1) McDonald's $2 Big Mac contains two all-beef patties that are cylinders of height 0.5cm and diameter 5cm. Burger King's $3 whopper contains two beef-like substances that are cylinders of height 0.3cm and diameter 4.5cm. How many more times valuable is the Big Mac versus the Whopper, assuming a sandwich's value is directly proportional to the amount of beef (or beef-like substance) in it?
2) A Subway Sweet Onion Chicken Teriyaki 6" sub contains 250 kcal of lean, healthy energy. A Wendy's Baconator contains 975 kcal of thigh-hugging and gut-enlarging fat. If all the energy of these sandwiches were put into a 100kg person climbing a ladder, how much higher would the 100kg person have to climb in order to use up all the energy (assuming all energy spent is put into the potential energy from climbing)?
The possibilities are endless! We'd never have to worry about education funding again!
More likely the errors are due to natural issues such as sun-light reflecting off the surface of the roid in unknown ways giving it a slight push or imprecise knowledge about Jupiter's gravity profile at given distances.
This is exactly what I meant by "cut corners." Probably not the best way to describe it, but there are, at the roughest level, three different items that lead to error in predicting trajectories. The first is errors/inprecision in measurements, which this camera will help reduce. The second is us not knowing exactly how certain forces will affect a particular asteroid. The last is the inability to accurately simulate the forces that we do know, due to computational complexity. It is here where things are simplified (i.e. corners are cut) in order to be able to run a simulation at all. I suppose "cutting corners" has a connotation of laziness as opposed to necessity -- in this case, it is not because astronomers are lazy -- it is just that we do not have the technology or computational horsepower to be able to accurately simulate every known force on a particular asteroid (let alone the unknown forces that we don't know about).

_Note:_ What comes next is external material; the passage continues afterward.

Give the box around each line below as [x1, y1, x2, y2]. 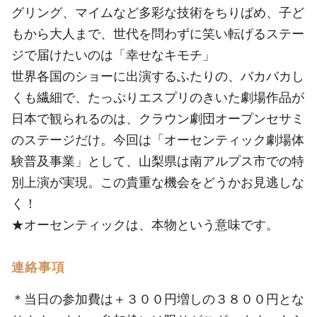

The best we can do is attempt to determine the upper limits on the errors that all these unknowns/simplifications can cause on a particular trajectory. By doing this, if we have a potential impact, no matter how small, we may be able to adjust the trajectory enough to ensure that the projected trajectory, along with all potential error, still leaves the object safely out of harm's way.
Accurately predicting an asteroid's orbit is much more than simply knowing the current position and the current velocity. Even if you knew them, exactly, there are many more variables that affect the trajectory of an asteroid. Current prediction models still have trouble with simple things like gravity (most models only take into account the sun, planets, satellites of the planets, and a few of the larger astroids/minor planets, and all but the most advanced models treat them as point masses which they obviously aren't). There are a lot of more complex forces that can act on an asteroid that don't have nearly the impact that gravity has, but even the smallest of forces, over periods of years, can be the difference between a hit or a miss by many Earth radii.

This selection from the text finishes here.